As for China managing to trick the top-tier routers to re-route half the world's Internet through their packet sniffers... Well, I never was a fan of BGP, and I've grown to loath it all the more.
Getting back to SSL, first nobody should be using SSL 3.0 any more. TLS 1.2 is the current standard and has signficant improvements. Sadly, none that would install a brain into the heads of PHBs or half-asleep cert techs, but it's better than nothing.
Second, let's look at how other people solve this problem. In the physical world, official documents to do with identity usually require at least one witness to countersign and a recognized notary office to stamp the document to reduce the risk of tampering. In the GnuPG/PGP world, it is not unusual to have keys digitally signed by "witnesses" and GnuPG uses an algorithm to reduce the risk of tampering. So clearly, these kinds of procedures have a digital parallel in use.
How would this work in SSL? Well, you could have it so that if organization A knows that organization B's certificate is genuine and correct, organization A could counter-sign B's SSL/TLS certificate as an extra layer of trust. (If a fake Google certificate had a few dozen counter-signatures, all from Iran, it shouldn't be hard to figure out it's fake.)
Or there could be secure public fingerprint servers, where instead of a simple upload (as per MIT's keyserver), the verification of identity by the keyserver owners was every bit as strict as implied by the certificate grade. The cert fingerprint would then be uploaded by the owners and digitally signed by them. A browser, on seeing a new key, could then ask if you wanted to verify the key against one of the known public fingerprint servers rather than giving a technical analysis most users can't understand.
Or we could dump the SSL/TLS approach and go with a different site authentication mechanism. It's not like there's a shortage of them, it's more that Netscape implemented SSL and so nobody really bothered with trying to adapt the others. (Ok, there was a short-lived SHTTP, in addition to HTTPS, but I can't think of any other real effort for website authentication since then. Site-to-host authentication should be standard for all services, since the connection has nothing to do with the service, it's just a connection between a site and a host.)
It's a small world and it smells funny; I'd buy another if it wasn't for the money; Take back what I paid (SoM)
Not at all. The current state of affairs is that self-signed certs are treated almost as bad as invalid certs. The site's identity with a self-signed cert is just as good as an unencrypted connection would be (but no better) but it is more secure against 3rd party sniffing. I would rather it look the same as an unencrypted connection (no lock icon, no green trust indicator) rather than the OMFG IT'S A SELF-SIGNED CERT!!!!!!!!! click here, here, here, and here, gee, it was nice knowing you! like it does now. Perhaps it should display a 'cone of silence' icon.

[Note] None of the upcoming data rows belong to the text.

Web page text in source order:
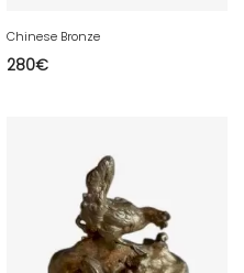
Chinese Bronze
280€
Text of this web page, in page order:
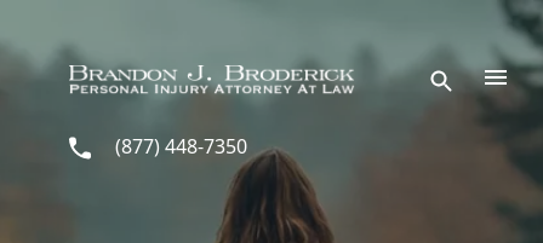
(877) 448-7350
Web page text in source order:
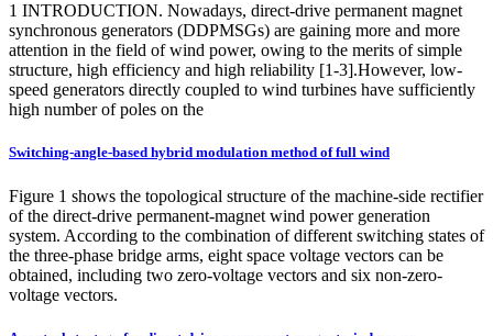
1 INTRODUCTION. Nowadays, direct-drive permanent magnet
synchronous generators (DDPMSGs) are gaining more and more
attention in the field of wind power, owing to the merits of simple
structure, high efficiency and high reliability [1-3].However, low-
speed generators directly coupled to wind turbines have sufficiently
high number of poles on the
Switching‐angle‐based hybrid modulation method of full wind
Figure 1 shows the topological structure of the machine-side rectifier
of the direct-drive permanent-magnet wind power generation
system. According to the combination of different switching states of
the three-phase bridge arms, eight space voltage vectors can be
obtained, including two zero-voltage vectors and six non-zero-
voltage vectors.
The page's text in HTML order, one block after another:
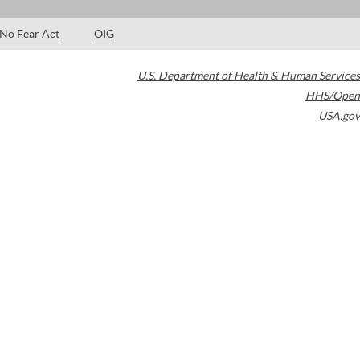
No Fear Act OIG
U.S. Department of Health & Human Services
HHS/Open
USA.gov
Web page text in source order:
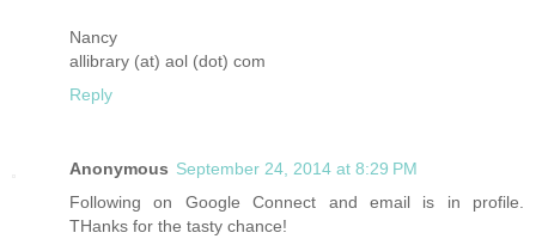
Nancy
allibrary (at) aol (dot) com
Reply
Anonymous September 24, 2014 at 8:29 PM
Following on Google Connect and email is in profile.
THanks for the tasty chance!
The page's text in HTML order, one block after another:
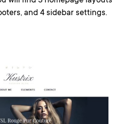
and 4 sidebar settings.
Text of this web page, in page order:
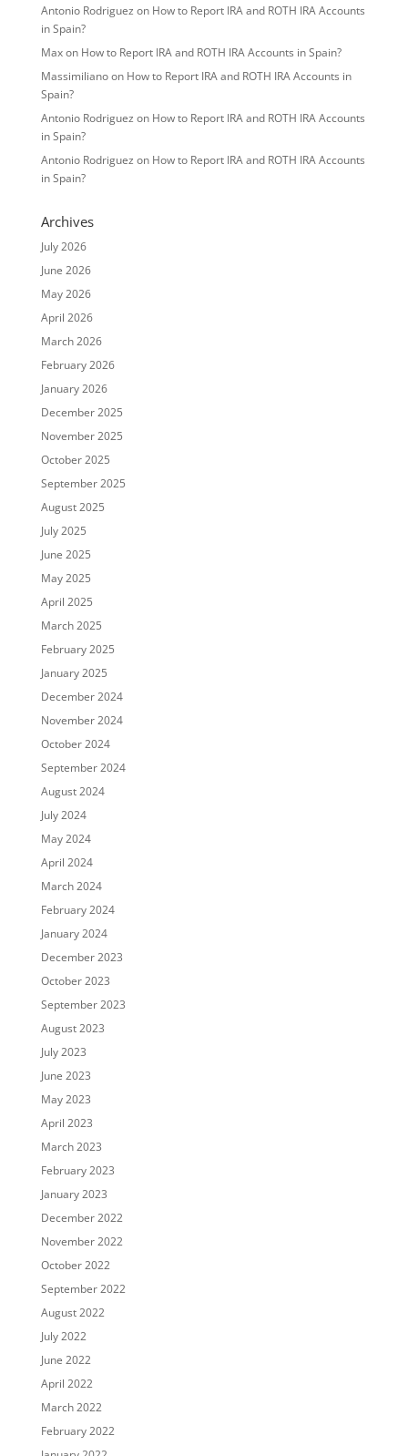
Antonio Rodriguez on How to Report IRA and ROTH IRA Accounts
in Spain?
Maxon How to Report IRA and ROTH IRA Accounts in Spain?
Massimilianoon How to Report IRA and ROTH IRA Accounts in
Spain?
Antonio Rodriguez on How to Report IRA and ROTH IRA Accounts
in Spain?
Antonio Rodriguez on How to Report IRA and ROTH IRA Accounts
in Spain?
Archives
July 2026
June 2026
May 2026
April 2026
March 2026
February 2026
January 2026
December 2025
November 2025
October 2025
September 2025
August 2025
July 2025
June 2025
May 2025
April 2025
March 2025
February 2025
January 2025
December 2024
November 2024
October 2024
September 2024
August 2024
July 2024
May 2024
April 2024
March 2024
February 2024
January 2024
December 2023
October 2023
September 2023
August 2023
July 2023
June 2023
May 2023
April 2023
March 2023
February 2023
January 2023
December 2022
November 2022
October 2022
September 2022
August 2022
July 2022
June 2022
April 2022
March 2022
February 2022
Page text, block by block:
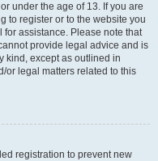
under the age of 13. If you are
to register or to the website you
assistance. Please note that
provide legal advice and is
kind, except as outlined in
or legal matters related to this
registration to prevent new
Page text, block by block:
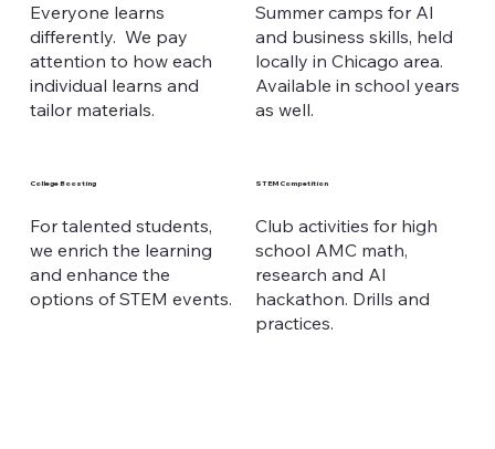
Everyone learns
differently. We pay
attention to how each
individual learns and
tailor materials.
Summer camps for AI
and business skills, held
locally in Chicago area.
Available in school years
as well.
College Boosting
For talented students,
we enrich the learning
and enhance the
options of STEM events.
STEM Competition
Club activities for high
school AMC math,
research and AI
hackathon. Drills and
practices.
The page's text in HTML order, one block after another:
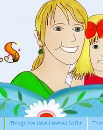
Things We Have Learned So Far
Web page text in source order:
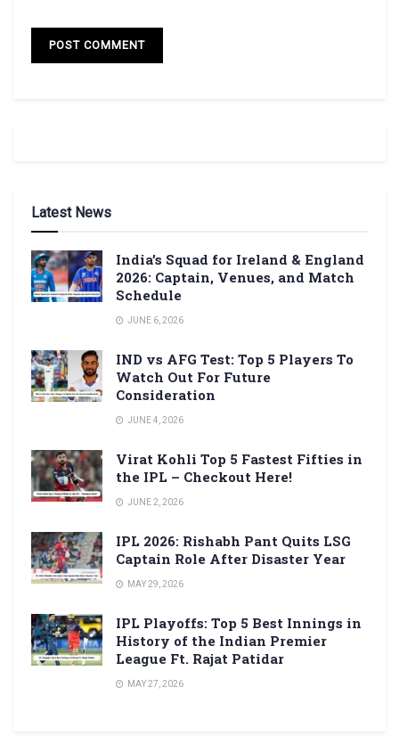
Latest News
India’s Squad for Ireland & England
2026: Captain, Venues, and Match
Schedule
JUNE 6, 2026
IND vs AFG Test: Top 5 Players To
Watch Out For Future
Consideration
JUNE 4, 2026
Virat Kohli Top 5 Fastest Fifties in
the IPL – Checkout Here!
JUNE 2, 2026
IPL 2026: Rishabh Pant Quits LSG
Captain Role After Disaster Year
MAY 29, 2026
IPL Playoffs: Top 5 Best Innings in
History of the Indian Premier
League Ft. Rajat Patidar
MAY 27, 2026
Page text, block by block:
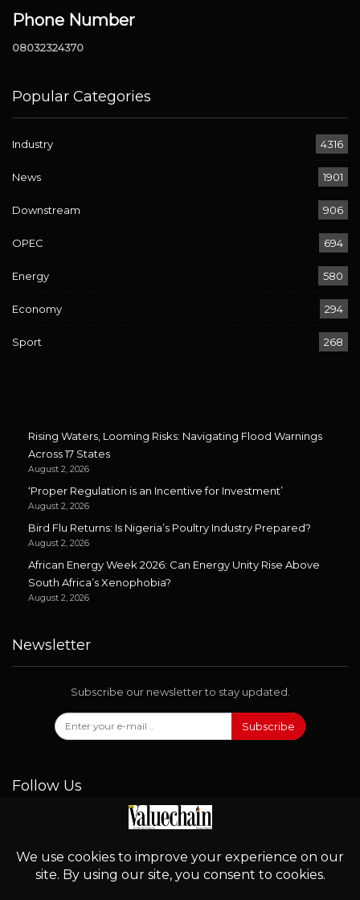
Phone Number
08032324370
Popular Categories
Industry 4316
News 1901
Downstream 906
OPEC 694
Energy 580
Economy 294
Sport 268
Rising Waters, Looming Risks: Navigating Flood Warnings
Across 17 States
August 2, 2026
‘Proper Regulation is an Incentive for Investment’
August 2, 2026
Bird Flu Returns: Is Nigeria’s Poultry Industry Prepared?
August 2, 2026
African Energy Week 2026: Can Energy Unity Rise Above
South Africa’s Xenophobia?
August 2, 2026
Newsletter
Subscribe our newsletter to stay updated.
Subscribe
Follow Us
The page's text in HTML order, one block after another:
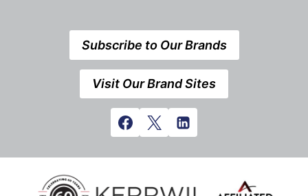
Subscribe to Our Brands
Visit Our Brand Sites
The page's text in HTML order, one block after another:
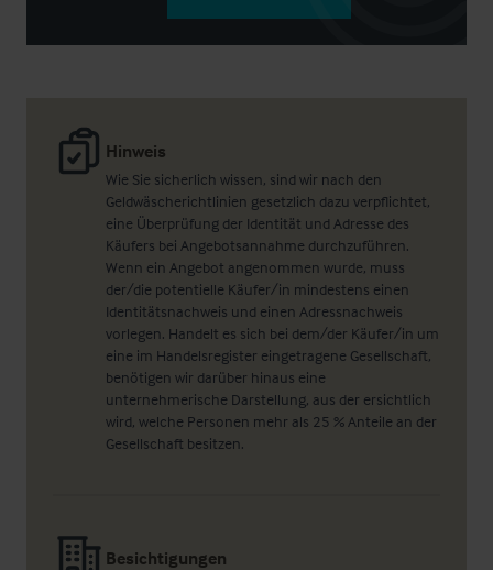
Hinweis
Wie Sie sicherlich wissen, sind wir nach den
Geldwäscherichtlinien gesetzlich dazu verpflichtet,
eine Überprüfung der Identität und Adresse des
Käufers bei Angebotsannahme durchzuführen.
Wenn ein Angebot angenommen wurde, muss
der/die potentielle Käufer/in mindestens einen
Identitätsnachweis und einen Adressnachweis
vorlegen. Handelt es sich bei dem/der Käufer/in um
eine im Handelsregister eingetragene Gesellschaft,
benötigen wir darüber hinaus eine
unternehmerische Darstellung, aus der ersichtlich
wird, welche Personen mehr als 25 % Anteile an der
Gesellschaft besitzen.
Besichtigungen

However, if the cert has changed since the last time I visited a site, especially if it's now signed by a different authority, I should be concerned MORE than a self signed cert, especially if the previous cert shouldn't be near expiring yet.
The problem is that trust is fine grained and multi-dimensional but is presented as a simple go/no-go threshold.
Erm, you could indeed redirect the user to your own root DNS server, but then none of the DNSSEC replies you sent would have the correct signatures (since you don't have the real private keys used by the actual root server).
Obviously the browser has to already have the public keys for every root zone, but that's no different to SSL certificates. And DNSSEC has to used at every zone.